His current research interests include biomedical engineering, biomedical informatics, ehealth, AAL, personalised health, biosignal analysis, medical imaging, and neurosciences. He has published more than 500 papers in peer-reviewed international journals, books and conference proceedings out of which over 160 as full peer review papers in indexed international journals. He has developed graduate and undergraduate courses in the areas of (bio)medical informatics, biomedical signal processing, personal health systems, physiology and biological systems simulation.
He has served as a Reviewer in CEC AIM, ICT and DGRT D-HEALTH technical reviews and as reviewer, associate editor and editorial board member in more than 20 international journals, and participated as Coordinator or Core Partner in over 45 national and EU and US funded competitive research projects attracting more than 16 MEUROs in funding. He has served as president of the EAMBES in 2008-2010. Dr. Maglaveras has been a member of the IEEE, AMIA, the Greek Technical Chamber, the New York Academy of Sciences, the CEN/TC251, Eta Kappa Nu and an EAMBES Fellow.
Abstract
The last years saw a steep increase in the number of wearable sensors and systems, mhealth and uhealth apps both in the clinical settings and in everyday life. Further large amounts of data both in the clinical settings (imaging, biochemical, medication, electronic health records, -omics), in the community (behavioral, social media, mental state, genetic tests, wearable driven bio-parameters and biosignals) as well as environmental stressors and data (air quality, water pollution etc.) have been produced, and made available to the scientific and medical community, powering the new AI/DL/ML based analytics for the identification of new digital biomarkers leading to new diagnostic pathways, updated clinical and treatment guidelines, and a better and more intuitive interaction medium between the citizen and the health care system.

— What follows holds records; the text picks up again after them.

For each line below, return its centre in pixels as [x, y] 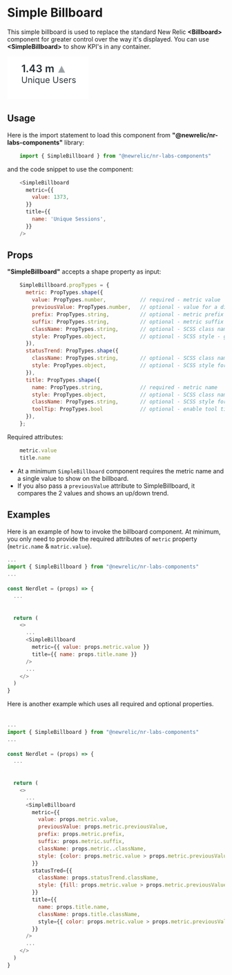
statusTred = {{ [52, 871]
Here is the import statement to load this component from [89, 135]
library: [75, 142]
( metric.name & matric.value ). [49, 546]
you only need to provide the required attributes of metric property [102, 539]
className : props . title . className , [89, 914]
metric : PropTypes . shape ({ [64, 293]
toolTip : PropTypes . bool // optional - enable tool [125, 409]
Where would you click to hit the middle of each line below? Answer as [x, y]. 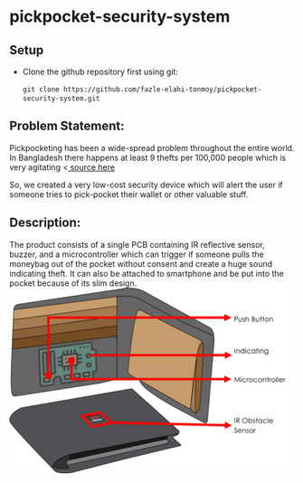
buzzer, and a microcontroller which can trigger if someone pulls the [137, 254]
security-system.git [61, 99]
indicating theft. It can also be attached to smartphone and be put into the [147, 273]
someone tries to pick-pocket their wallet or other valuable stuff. [129, 194]
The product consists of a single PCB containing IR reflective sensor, [137, 244]
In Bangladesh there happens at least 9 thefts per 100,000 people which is [148, 157]
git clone [41, 90]
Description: [45, 223]
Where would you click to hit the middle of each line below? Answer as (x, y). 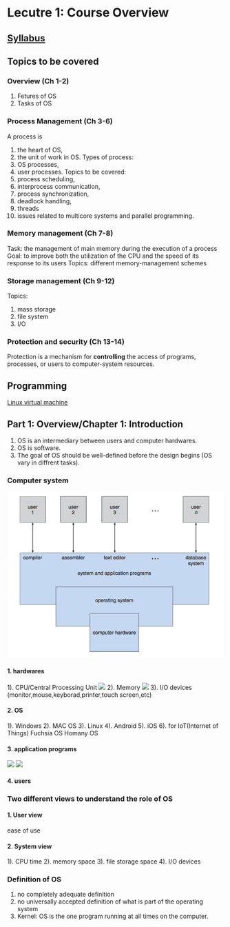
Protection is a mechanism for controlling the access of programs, (102, 357)
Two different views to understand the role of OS (90, 799)
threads (28, 208)
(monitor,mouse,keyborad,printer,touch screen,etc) (80, 695)
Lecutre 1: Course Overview (88, 13)
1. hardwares (26, 671)
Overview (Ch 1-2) (38, 81)
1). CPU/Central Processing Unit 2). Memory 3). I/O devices (100, 687)
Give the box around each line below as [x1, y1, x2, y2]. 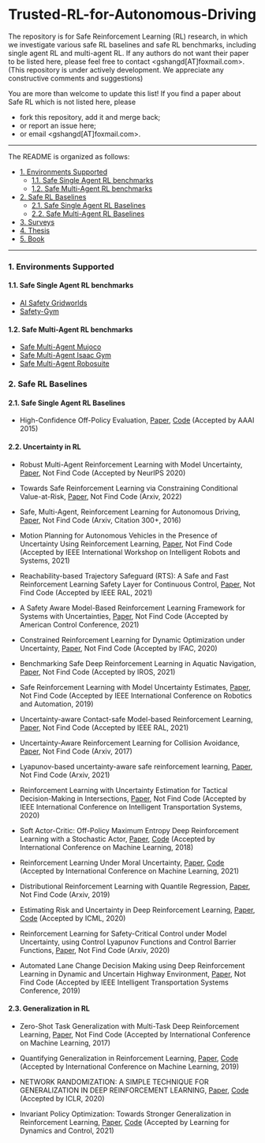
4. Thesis [19, 225, 50, 235]
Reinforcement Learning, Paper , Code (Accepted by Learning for [19, 1117, 230, 1126]
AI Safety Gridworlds [19, 298, 88, 308]
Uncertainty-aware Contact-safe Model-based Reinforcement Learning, [19, 714, 254, 724]
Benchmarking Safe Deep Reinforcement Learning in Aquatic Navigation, [19, 658, 256, 668]
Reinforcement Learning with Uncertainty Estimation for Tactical [19, 785, 228, 795]
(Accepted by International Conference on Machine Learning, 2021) [19, 866, 239, 876]
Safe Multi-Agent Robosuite [19, 359, 110, 368]
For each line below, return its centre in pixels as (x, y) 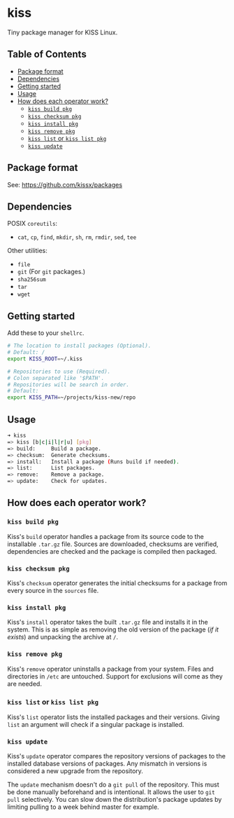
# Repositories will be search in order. (68, 384)
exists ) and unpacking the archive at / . (63, 637)
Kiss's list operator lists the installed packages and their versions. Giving (114, 717)
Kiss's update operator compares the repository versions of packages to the (116, 756)
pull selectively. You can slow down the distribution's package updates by (115, 800)
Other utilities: (27, 251)
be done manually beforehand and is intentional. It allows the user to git (111, 792)
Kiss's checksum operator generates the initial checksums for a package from (117, 582)
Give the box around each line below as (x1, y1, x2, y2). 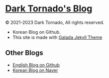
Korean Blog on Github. (12, 29, 61, 35)
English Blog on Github (12, 62, 60, 68)
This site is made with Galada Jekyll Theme (12, 34, 102, 40)
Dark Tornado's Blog (5, 3, 92, 14)
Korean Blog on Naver (12, 67, 58, 73)
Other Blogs (5, 49, 44, 57)
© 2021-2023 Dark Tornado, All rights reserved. (5, 19, 104, 25)
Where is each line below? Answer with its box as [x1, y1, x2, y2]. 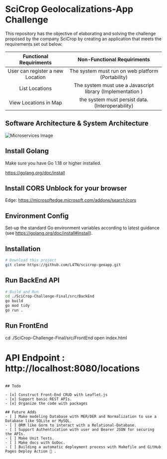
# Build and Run [5, 289, 39, 294]
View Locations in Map [9, 99, 62, 106]
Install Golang [5, 147, 49, 155]
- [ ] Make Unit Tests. [5, 436, 55, 441]
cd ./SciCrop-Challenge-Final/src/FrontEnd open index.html [5, 335, 128, 341]
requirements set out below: [5, 41, 63, 47]
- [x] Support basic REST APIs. [5, 396, 72, 401]
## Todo [5, 383, 21, 388]
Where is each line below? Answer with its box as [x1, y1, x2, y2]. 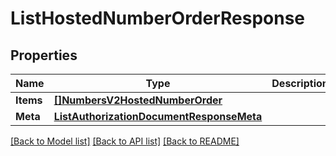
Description [271, 77, 329, 90]
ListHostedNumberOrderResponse [10, 7, 306, 30]
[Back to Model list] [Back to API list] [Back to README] [10, 135, 240, 147]
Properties [10, 47, 78, 64]
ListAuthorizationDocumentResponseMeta [53, 110, 263, 123]
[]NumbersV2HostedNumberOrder [53, 93, 223, 107]
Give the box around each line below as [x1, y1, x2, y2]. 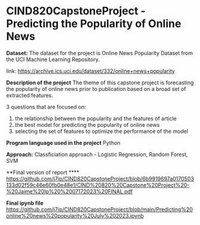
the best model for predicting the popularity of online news [14, 121, 160, 128]
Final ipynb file [6, 199, 44, 206]
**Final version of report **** [6, 169, 79, 176]
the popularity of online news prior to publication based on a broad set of [6, 85, 186, 92]
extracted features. [6, 92, 54, 99]
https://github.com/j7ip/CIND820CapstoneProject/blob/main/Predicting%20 [6, 205, 193, 213]
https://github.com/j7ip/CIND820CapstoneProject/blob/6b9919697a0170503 [6, 175, 194, 182]
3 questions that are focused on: [6, 103, 87, 110]
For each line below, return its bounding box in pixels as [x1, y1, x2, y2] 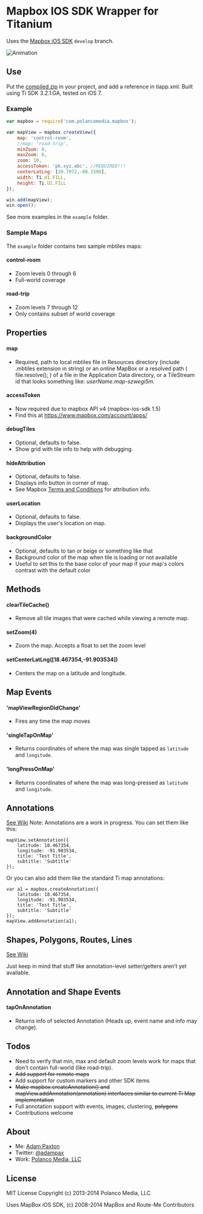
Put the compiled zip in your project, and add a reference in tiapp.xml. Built [6, 83, 193, 90]
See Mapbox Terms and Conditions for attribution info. [15, 486, 151, 493]
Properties [6, 328, 47, 338]
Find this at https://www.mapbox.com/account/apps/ [15, 412, 147, 419]
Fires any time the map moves [15, 717, 91, 725]
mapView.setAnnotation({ [6, 837, 69, 843]
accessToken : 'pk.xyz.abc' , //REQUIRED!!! [17, 163, 126, 170]
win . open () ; [6, 202, 36, 209]
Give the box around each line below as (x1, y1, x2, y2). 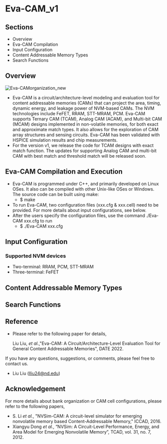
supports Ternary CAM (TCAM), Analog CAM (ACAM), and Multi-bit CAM (12, 116, 162, 122)
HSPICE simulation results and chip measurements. (12, 137, 118, 143)
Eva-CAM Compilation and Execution (5, 168, 123, 176)
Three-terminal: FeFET (12, 269, 59, 275)
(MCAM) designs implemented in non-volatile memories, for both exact (12, 121, 159, 127)
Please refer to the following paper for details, (12, 330, 107, 337)
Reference (5, 317, 38, 326)
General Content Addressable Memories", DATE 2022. (12, 345, 124, 352)
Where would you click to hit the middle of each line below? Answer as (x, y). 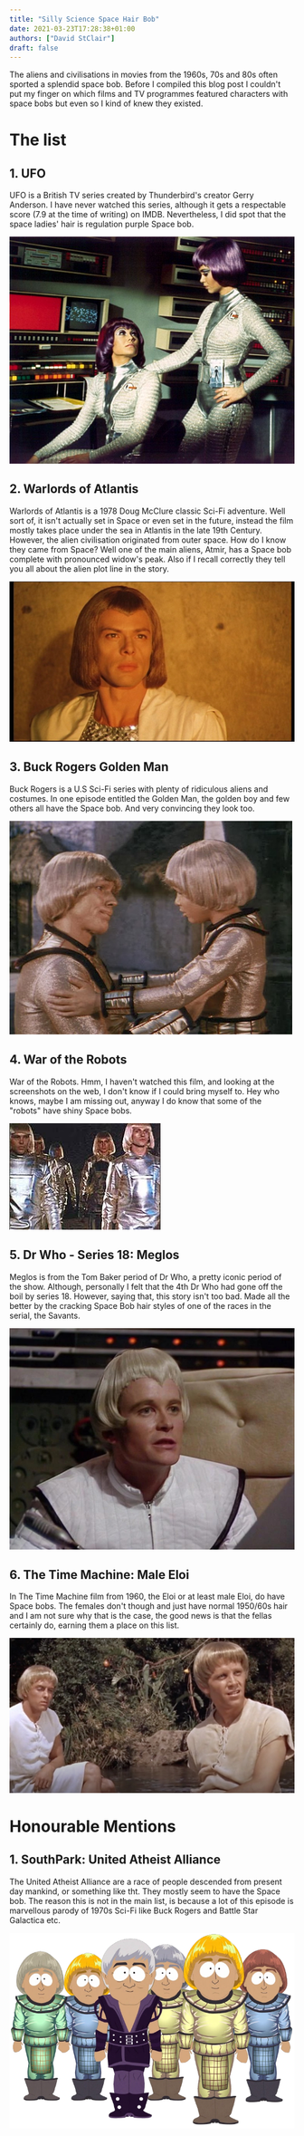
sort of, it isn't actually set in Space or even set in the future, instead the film (152, 520)
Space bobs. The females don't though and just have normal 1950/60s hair (148, 1606)
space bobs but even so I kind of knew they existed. (106, 103)
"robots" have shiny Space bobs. (71, 1111)
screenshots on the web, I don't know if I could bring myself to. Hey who (145, 1091)
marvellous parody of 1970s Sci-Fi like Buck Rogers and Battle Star (134, 1910)
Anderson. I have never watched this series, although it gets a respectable (148, 205)
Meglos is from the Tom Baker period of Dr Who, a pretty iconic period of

Thus, the concept of connected and translational health has started evolving steadily, connecting pervasive health systems, using new predictive models, new approaches in biological systems modeling and simulation, as well as fusing data and information from different pipelines for more efficient diagnosis and disease management.
In this talk, we will present the current state-of-the-art in personalized health care by presenting cases from COVID-19 and COPD patients using advanced wearable vests and new technology sensors including lung sound and EIT, new outcome prediction models in COVID-19 ICU patients fusing X-Rays, lung sounds, and ICU parameters transformed via AI/ML/DL pipelines, new approaches fusing environmental stressors with -omics analytics for chronic disease management, and finally new ML/AI-driven methodologies for predicting mental health diseases including suicidality, anxiety, and depression.